I assume you mean the UCUMFormat implementation of UnitFormat? I mentioned here or in other threads that it was more or less a quick and dirty clone of what now became EBNFUnitFormat without really looking into the needs and definitions of the UCUM catalog. Sorry if you had a different impression, but I said it may need a lot of work. Aside from that, GILL_BR is among the reasons I asked https://github.com/unitsofmeasurement/uom-systems/issues/100. The Parser implementation in UCUMFormat works extremely well compared to print/format (not a single test fails there). And what would you really plan for MILLI(GILL_BR)? Should it say M[GILL_BR], [MGILL_BR] or something else? Unlike the Print column none of the others make real sense for output at least combined with prefixes.

Actually the GILL_US, GILL_BR and others in tables like http://unitsofmeasure.org/ucum.html#para-34 don't even have a Print column. Meaning, we should not have a properties entry here either because UCUM has none and does not intend to print it at all. So what you get m3.454609/3200000000000 is perfectly fine for this case IMO. It is mathematically correct. If no print label is defined, that is similar to other UnitFormat implementations. It is the best representation based on available information about these units and the desired operation. The only other alternative would be to throw an exception but that would require UCUM specific meta-information similar to isSpecial(). Something like canFormat() etc. but it would also need a special attribute in a special implementation or extension to AbstractUnit like we spoke.

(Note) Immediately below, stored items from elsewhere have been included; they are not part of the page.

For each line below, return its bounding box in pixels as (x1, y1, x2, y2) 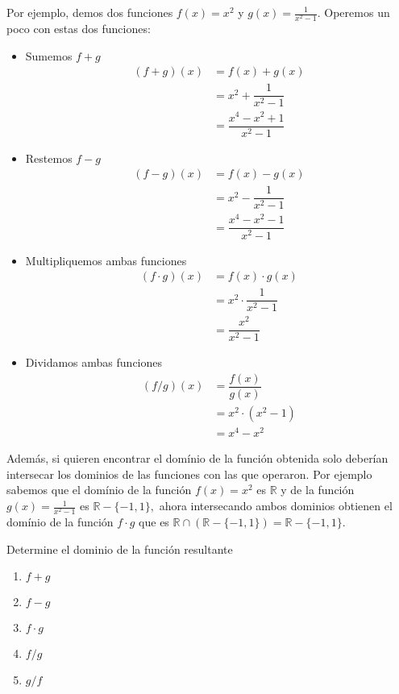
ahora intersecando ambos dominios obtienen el (159, 497, 393, 514)
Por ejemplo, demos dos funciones (6, 4, 173, 20)
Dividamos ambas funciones (25, 354, 163, 371)
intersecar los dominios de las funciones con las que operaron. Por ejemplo (6, 465, 372, 482)
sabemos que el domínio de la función (6, 481, 192, 498)
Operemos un (324, 4, 390, 20)
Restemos (25, 149, 73, 166)
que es (139, 513, 169, 530)

magnonasc commented 7 years ago

GILL_BR was just an example, that happens to LITER too. The formatter works fine when the unit is present on the symbolMap, i.e., GILL_BR by itself, but as I mentioned before, we get a productUnit with as the base and not GILL_BR itself. I'm pretty sure that the problem here is the implementation of those type of units, but after this long discussion, we saw that we can't change that.. So if the only way to format those units is the formatter making calculations, then we need to find the better approach.

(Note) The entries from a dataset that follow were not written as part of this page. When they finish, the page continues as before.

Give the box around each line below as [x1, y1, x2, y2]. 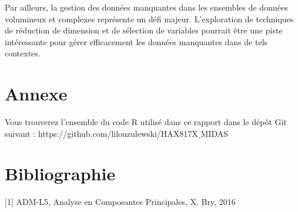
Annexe [5, 82, 68, 106]
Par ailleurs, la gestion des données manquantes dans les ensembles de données [5, 1, 288, 13]
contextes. [5, 47, 41, 59]
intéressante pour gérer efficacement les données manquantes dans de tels [5, 35, 268, 48]
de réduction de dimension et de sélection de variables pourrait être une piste [5, 24, 283, 36]
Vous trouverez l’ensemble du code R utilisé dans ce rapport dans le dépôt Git [5, 116, 287, 128]
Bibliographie [5, 161, 116, 186]
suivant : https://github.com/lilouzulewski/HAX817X [5, 127, 198, 139]

first approach, brute force: decompose the unit and go through all the others and compare their definition. Which is really, really bad.

second approach, definition property file: we'd have to create a file to keep the definition for the units, and the formatter would get the closest match and use it, applying the remained as a converter of that unit. Which is still bad, but better than the other.

In fact we can't have the most efficient way of fixing this problem, because we're not able to implement it, but in the future maybe it's a good idea having a dedicated UCUM implementation without depending on uom-se, if you want it, off course, I know you suggested dedicated UCUM apis in other comments, but this one is yours so it's your decision.

keilw commented 7 years ago

Not yet sure, how it works in UCUM, but a problem in TransformedUnit that also affected a few tests in uom-se seems tracked down:-) In most cases a TransformedUnit is not supposed to have a symbol, but to fix some other issue earlier, it was introduced. However there are just 3 or 4 cases this constructor is used. All other cases should have a null symbol.

magnonasc commented 7 years ago

What was this issue? Can you point me that so I can take a look if that can give me any idea for this?